There is no doubt that proving freedom from runtime error is only one step in a larger process. Ideally formal analysis could also be used to prove that the program implements the design and that the design implements the requirements. That is a tall order, and even this leaves open the problem of incomplete or incorrect requirements.
In most cases formal methods can’t, at this time, reasonably be used for all stages of the software development life cycle (although the technology is constantly improving). Thus, using formal methods will not generate a program that is absolutely guaranteed to be correct. They only serve to increase confidence in a program’s correctness. However the sad reality is that many programs exist that exhibit errors that could have been easily avoided using currently feasible formal methods. What is needed is software engineers who understand how to use the technology available now.
Although great news does anyone else find it worrying that cosmic rays can cause reboots, I mean what if we want this thing to go to Jupiter! It also points out a problem with radiation effects on small electronic packages especially nanotech.
I don’t doubt that formal methods are a good idea. I wish we could see more of that. I despair somewhat in a world where “devops” and sloppy design practices are often considered a virtue… :(
I don’t “worry” about cosmic rays. The fact of cosmic rays causing computers to experience errors is also old news. You design your systems so that they recover properly from incorrect operation caused by cosmic rays. If the computer reboots, the flight software just has to recover and continue whatever it was doing or call home for instructions. It is more than just reboots that are at issue, though, but many other errors can be recovered by forcing a reboot when the errors are detected.
The fact that they used a Linux board for a flight computer suggests they were more concerned about low cost than high reliability.
I keep thinking of Dr.
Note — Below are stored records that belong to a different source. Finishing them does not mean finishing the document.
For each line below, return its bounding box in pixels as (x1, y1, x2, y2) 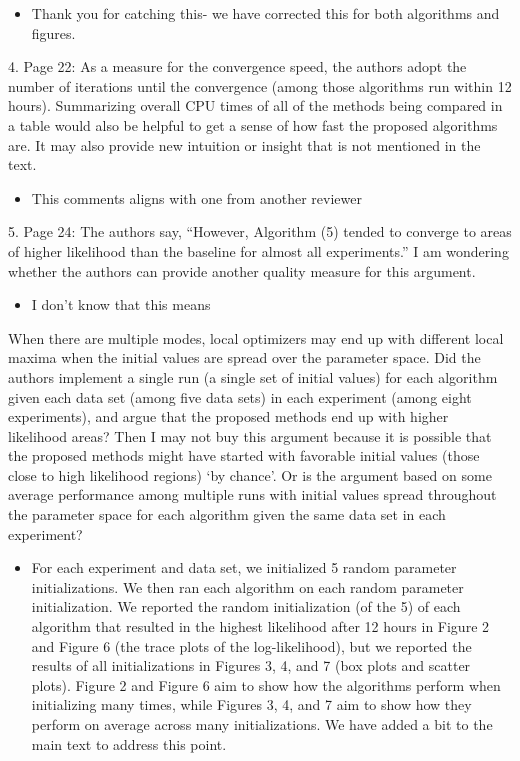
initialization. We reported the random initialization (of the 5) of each (31, 596, 461, 617)
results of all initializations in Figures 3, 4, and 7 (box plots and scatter (31, 655, 471, 676)
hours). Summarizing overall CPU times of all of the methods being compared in (8, 95, 503, 116)
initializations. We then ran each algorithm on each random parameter (31, 576, 464, 597)
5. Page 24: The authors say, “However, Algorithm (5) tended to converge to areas (8, 221, 512, 242)
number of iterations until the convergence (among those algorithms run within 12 (8, 75, 512, 96)
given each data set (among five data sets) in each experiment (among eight (8, 386, 472, 407)
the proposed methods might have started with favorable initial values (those (8, 445, 480, 466)
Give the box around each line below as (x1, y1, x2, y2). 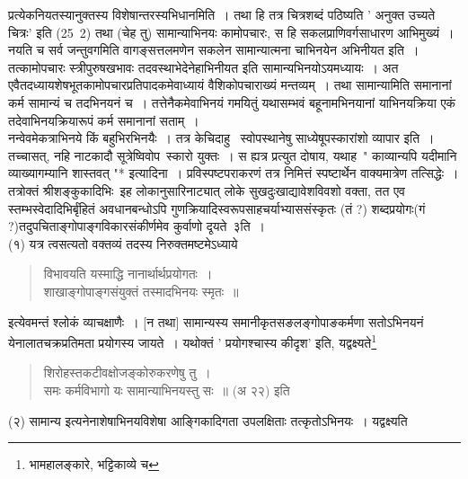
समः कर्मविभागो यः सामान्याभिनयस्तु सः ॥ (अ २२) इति (43, 380, 290, 399)
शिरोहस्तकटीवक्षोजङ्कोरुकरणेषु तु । (43, 363, 211, 382)
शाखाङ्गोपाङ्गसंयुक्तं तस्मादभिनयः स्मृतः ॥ (43, 281, 239, 300)
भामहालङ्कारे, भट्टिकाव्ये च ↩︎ (29, 455, 159, 474)
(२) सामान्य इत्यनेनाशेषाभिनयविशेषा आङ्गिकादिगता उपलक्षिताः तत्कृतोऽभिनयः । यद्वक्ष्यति (8, 411, 408, 430)
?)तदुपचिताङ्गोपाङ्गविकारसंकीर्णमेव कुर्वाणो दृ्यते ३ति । (8, 217, 266, 235)
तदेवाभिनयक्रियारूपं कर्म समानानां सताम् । (8, 111, 199, 129)
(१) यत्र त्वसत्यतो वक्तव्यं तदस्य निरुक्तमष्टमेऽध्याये (8, 234, 238, 253)
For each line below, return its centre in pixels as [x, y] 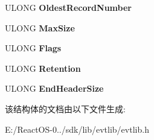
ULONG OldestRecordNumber [68, 7]
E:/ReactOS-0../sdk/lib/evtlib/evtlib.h [77, 129]
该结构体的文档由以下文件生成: [65, 108]
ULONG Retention [43, 68]
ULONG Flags [33, 48]
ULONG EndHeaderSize [54, 88]
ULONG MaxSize [40, 27]
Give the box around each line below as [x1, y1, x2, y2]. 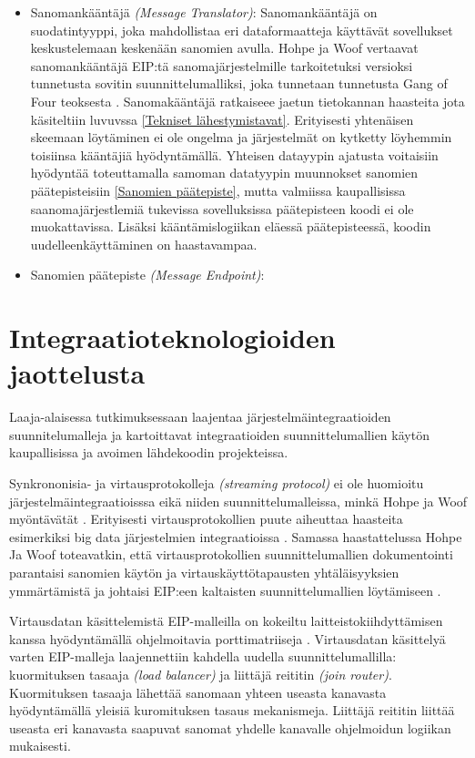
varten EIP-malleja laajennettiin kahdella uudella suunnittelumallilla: [9, 647, 397, 666]
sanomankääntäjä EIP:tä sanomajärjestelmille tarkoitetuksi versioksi [30, 56, 413, 75]
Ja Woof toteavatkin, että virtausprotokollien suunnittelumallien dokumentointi [9, 545, 453, 564]
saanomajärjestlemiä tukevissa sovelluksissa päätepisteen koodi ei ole [30, 199, 414, 218]
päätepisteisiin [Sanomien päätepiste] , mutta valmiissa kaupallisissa [30, 180, 406, 200]
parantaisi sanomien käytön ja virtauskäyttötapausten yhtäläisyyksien [9, 562, 399, 581]
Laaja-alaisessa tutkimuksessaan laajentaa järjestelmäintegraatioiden [9, 407, 391, 426]
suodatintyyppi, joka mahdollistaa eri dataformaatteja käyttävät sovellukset [30, 20, 453, 39]
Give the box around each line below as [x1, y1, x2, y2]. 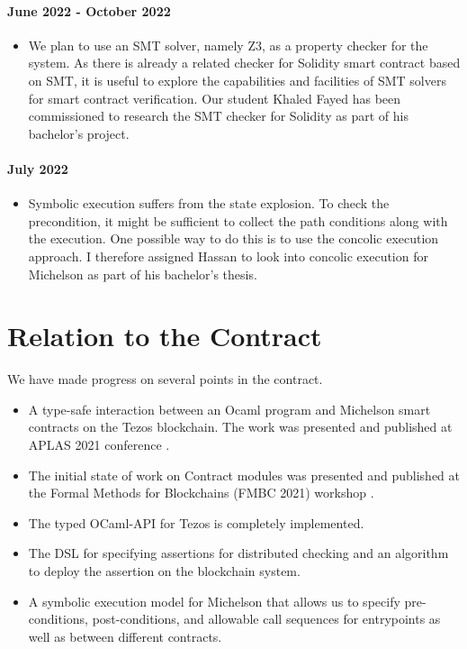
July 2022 [7, 159, 68, 178]
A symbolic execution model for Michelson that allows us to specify [28, 591, 400, 610]
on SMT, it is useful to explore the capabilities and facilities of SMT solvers [28, 70, 446, 89]
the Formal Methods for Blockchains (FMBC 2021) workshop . [28, 483, 374, 502]
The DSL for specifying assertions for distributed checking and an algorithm [28, 544, 449, 562]
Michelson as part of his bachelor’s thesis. [28, 264, 257, 283]
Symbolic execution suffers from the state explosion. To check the [28, 194, 390, 213]
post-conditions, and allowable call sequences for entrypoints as [92, 609, 441, 628]
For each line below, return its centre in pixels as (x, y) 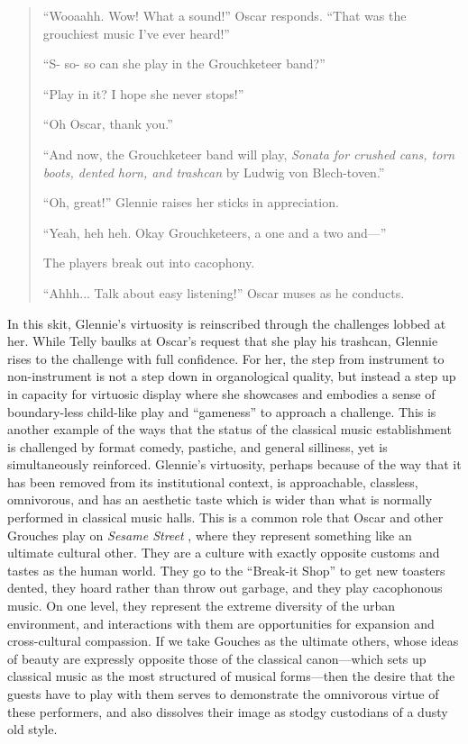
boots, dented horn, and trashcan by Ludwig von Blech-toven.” (214, 172)
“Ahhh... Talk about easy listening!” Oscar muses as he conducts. (224, 292)
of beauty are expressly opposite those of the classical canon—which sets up (217, 658)
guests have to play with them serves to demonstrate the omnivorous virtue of (223, 694)
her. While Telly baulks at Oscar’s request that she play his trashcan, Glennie (223, 341)
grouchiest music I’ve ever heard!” (136, 33)
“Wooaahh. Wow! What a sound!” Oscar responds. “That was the (225, 15)
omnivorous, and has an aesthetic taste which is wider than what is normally (220, 499)
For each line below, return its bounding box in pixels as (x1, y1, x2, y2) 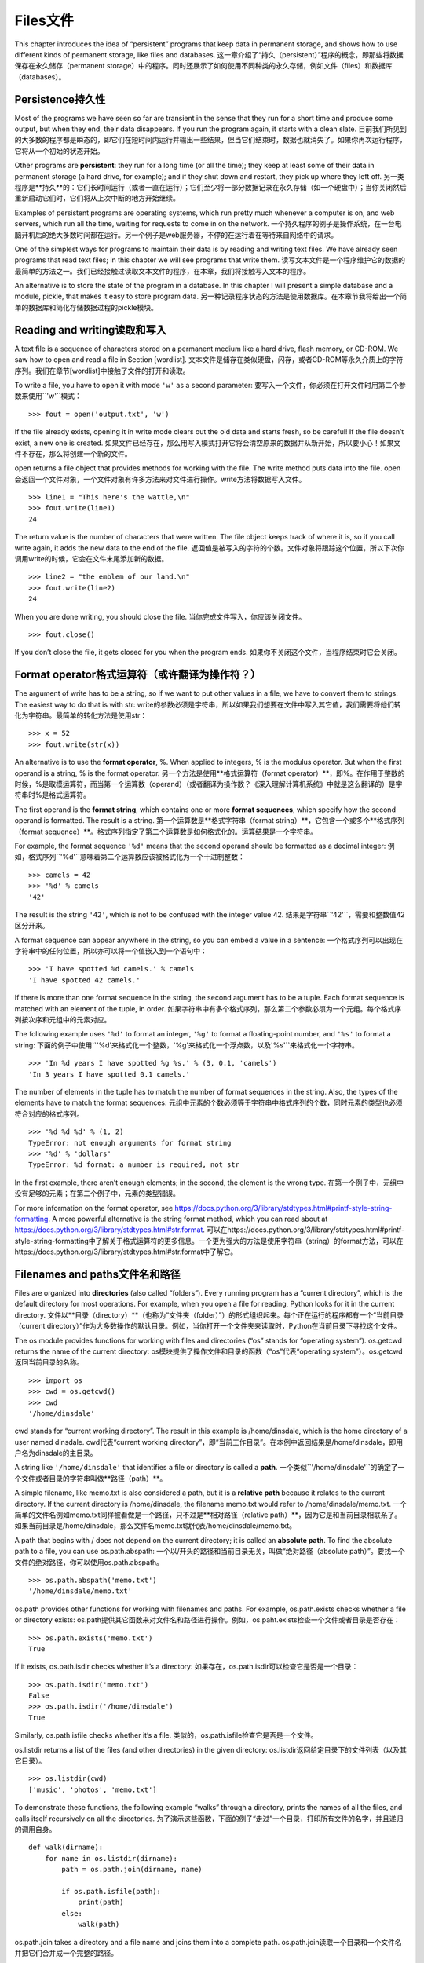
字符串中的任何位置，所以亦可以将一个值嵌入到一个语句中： (14, 946, 207, 956)
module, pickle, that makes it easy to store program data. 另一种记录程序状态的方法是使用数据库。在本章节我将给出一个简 (14, 291, 408, 302)
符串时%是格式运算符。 (14, 790, 90, 800)
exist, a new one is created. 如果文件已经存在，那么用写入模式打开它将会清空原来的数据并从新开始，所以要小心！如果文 (14, 438, 401, 448)
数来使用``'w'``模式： (14, 391, 82, 400)
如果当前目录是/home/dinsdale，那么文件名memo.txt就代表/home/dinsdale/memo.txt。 (14, 1521, 297, 1530)
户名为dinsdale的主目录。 (14, 1449, 97, 1458)
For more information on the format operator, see (14, 1203, 174, 1212)
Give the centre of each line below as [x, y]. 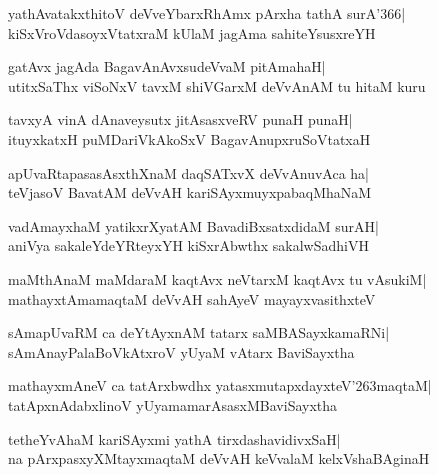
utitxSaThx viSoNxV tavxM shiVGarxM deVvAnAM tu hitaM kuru [217, 85]
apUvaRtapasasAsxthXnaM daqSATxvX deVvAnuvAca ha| [188, 172]
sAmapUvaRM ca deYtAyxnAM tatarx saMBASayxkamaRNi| [199, 332]
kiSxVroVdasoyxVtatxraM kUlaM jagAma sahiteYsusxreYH [192, 32]
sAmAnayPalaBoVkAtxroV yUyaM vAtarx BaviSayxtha [181, 351]
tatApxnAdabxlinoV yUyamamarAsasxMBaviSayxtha [173, 404]
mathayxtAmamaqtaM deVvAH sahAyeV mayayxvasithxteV [192, 298]
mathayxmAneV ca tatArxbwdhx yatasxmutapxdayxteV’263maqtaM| [220, 385]
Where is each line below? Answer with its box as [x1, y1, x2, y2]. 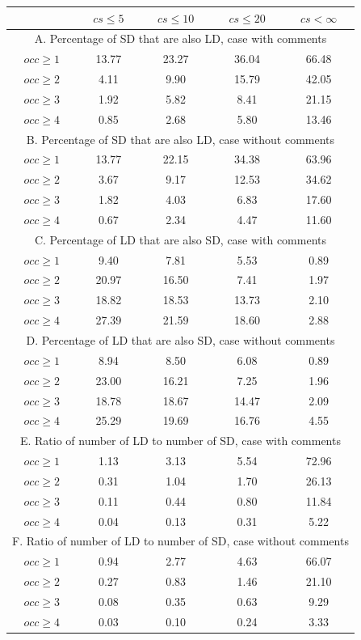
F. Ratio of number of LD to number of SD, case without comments [12, 532, 349, 549]
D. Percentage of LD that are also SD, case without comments [26, 332, 335, 348]
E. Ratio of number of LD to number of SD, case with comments [19, 432, 341, 449]
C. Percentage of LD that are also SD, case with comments [34, 231, 327, 248]
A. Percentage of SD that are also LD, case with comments [34, 30, 327, 47]
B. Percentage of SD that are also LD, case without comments [26, 130, 335, 147]
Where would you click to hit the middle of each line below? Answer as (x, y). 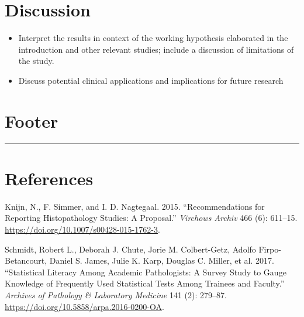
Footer (32, 120)
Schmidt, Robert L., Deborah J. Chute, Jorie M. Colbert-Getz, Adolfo (130, 249)
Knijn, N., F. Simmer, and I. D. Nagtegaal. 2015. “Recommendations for (135, 206)
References (49, 178)
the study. (36, 61)
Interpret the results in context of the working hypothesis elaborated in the (153, 38)
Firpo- (270, 249)
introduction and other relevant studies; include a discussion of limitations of (156, 49)
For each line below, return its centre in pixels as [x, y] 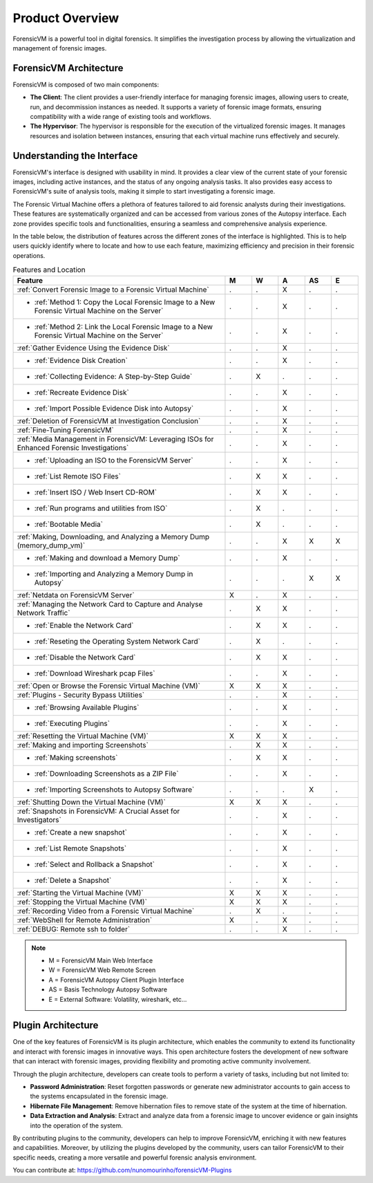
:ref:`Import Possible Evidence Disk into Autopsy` [114, 408]
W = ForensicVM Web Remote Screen [102, 970]
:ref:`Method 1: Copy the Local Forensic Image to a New [125, 302]
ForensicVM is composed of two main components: [86, 84]
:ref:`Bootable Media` [69, 524]
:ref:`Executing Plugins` [72, 723]
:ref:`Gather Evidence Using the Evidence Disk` [93, 348]
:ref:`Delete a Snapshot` [73, 880]
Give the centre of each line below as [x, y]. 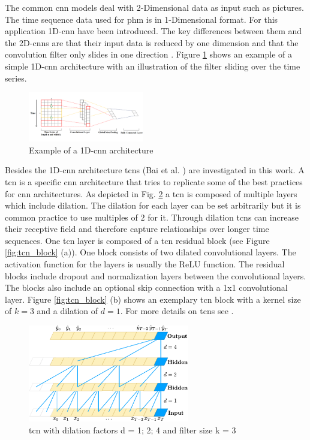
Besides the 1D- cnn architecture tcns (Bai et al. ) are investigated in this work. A [155, 170]
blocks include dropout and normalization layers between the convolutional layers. [156, 275]
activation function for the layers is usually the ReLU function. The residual [145, 264]
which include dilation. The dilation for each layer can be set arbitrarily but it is [153, 205]
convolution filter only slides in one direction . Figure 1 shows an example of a [148, 54]
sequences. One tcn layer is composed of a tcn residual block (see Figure [137, 240]
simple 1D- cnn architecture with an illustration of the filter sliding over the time [153, 66]
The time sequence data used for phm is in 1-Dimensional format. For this [142, 19]
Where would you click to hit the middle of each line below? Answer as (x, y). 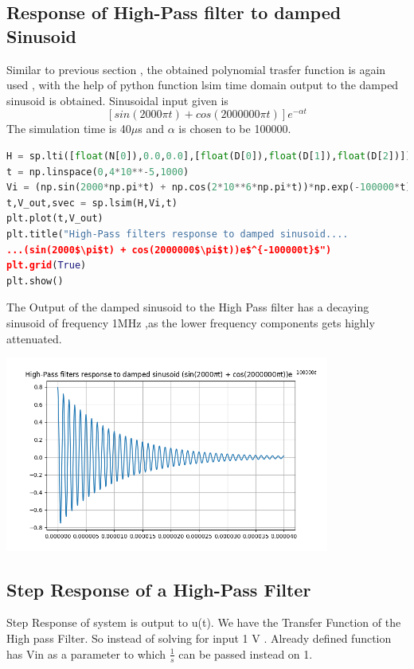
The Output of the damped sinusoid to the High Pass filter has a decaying (188, 307)
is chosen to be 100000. (235, 129)
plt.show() (35, 281)
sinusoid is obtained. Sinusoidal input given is (117, 100)
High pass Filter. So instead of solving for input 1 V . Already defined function (199, 638)
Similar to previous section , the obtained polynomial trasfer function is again (196, 69)
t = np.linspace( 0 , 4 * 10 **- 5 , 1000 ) (98, 172)
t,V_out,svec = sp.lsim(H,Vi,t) (92, 203)
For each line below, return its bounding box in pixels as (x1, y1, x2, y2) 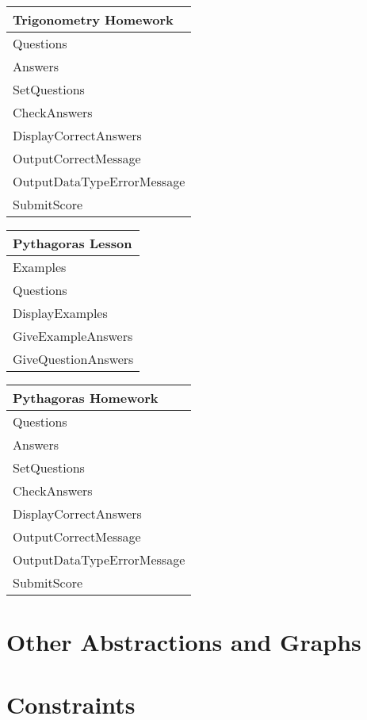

Frankenstein shouting “It’s alive!” from the famous 1931 film about a certain science project put together from various parts then jolted into reality by outside natural forces:
http://www.planetary.org/blogs/jason-davis/2015/20150530-lightsail-phones-home.html
The sail may be deployed on June 2, aka tomorrow:
http://www.planetary.org/blogs/jason-davis/2015/20150531-lightsail-possible-tuesday-deploy.html
According to Planetary Society’s light sail page (http://www.planetary.org/blogs/jason-davis/2015/20150531-lightsail-possible-tuesday-deploy.html) they have decide to reboot the spacecrafts OS once a day to work around problems with the log file growing too big.
This is a very low standard of engineering. However this is a low cost test flight, so it may be adequate. Remember the purpose of this flight is to verify that they can deploy the sail. I assume this is also a learning opportunity for many of the people involved.